DATA SUPPLIED Block Start

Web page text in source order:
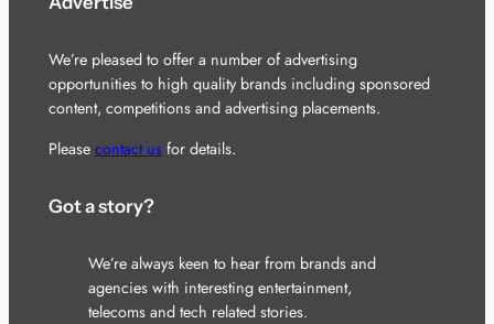
We’re pleased to offer a number of advertising
opportunities to high quality brands including sponsored
content, competitions and advertising placements.
Please contact usfor details.
Got a story?
We’re always keen to hear from brands and
agencies with interesting entertainment,
telecoms and tech related stories.
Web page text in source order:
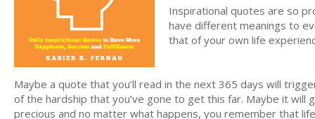
Inspirational quotes are so
have different meanings to
that of your own life
Maybe a quote that you’ll read in the next 365 days will
of the hardship that you’ve gone to get this far. Maybe it
precious and no matter what happens, you remember that
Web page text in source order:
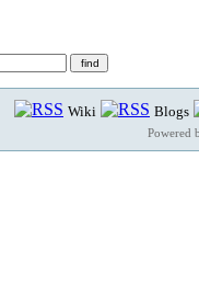
Wiki Blogs
Powered
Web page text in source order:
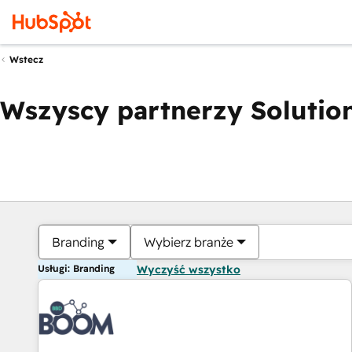
Wstecz
Wszyscy partnerzy
Branding Wybierz branże
Usługi: Branding Wyczyść wszystko

DATA SUPPLIED Block End

Without including any picture, restate every entry above exactly.

Web page text in source order:
We’re pleased to offer a number of advertising
opportunities to high quality brands including sponsored
content, competitions and advertising placements.
Please contact usfor details.
Got a story?
We’re always keen to hear from brands and
agencies with interesting entertainment,
telecoms and tech related stories.
Web page text in source order:
Inspirational quotes are so
have different meanings to
that of your own life
Maybe a quote that you’ll read in the next 365 days will
of the hardship that you’ve gone to get this far. Maybe it
precious and no matter what happens, you remember that
Web page text in source order:
Wiki Blogs
Powered
Web page text in source order:
Wstecz
Wszyscy partnerzy
Branding Wybierz branże
Usługi: Branding Wyczyść wszystko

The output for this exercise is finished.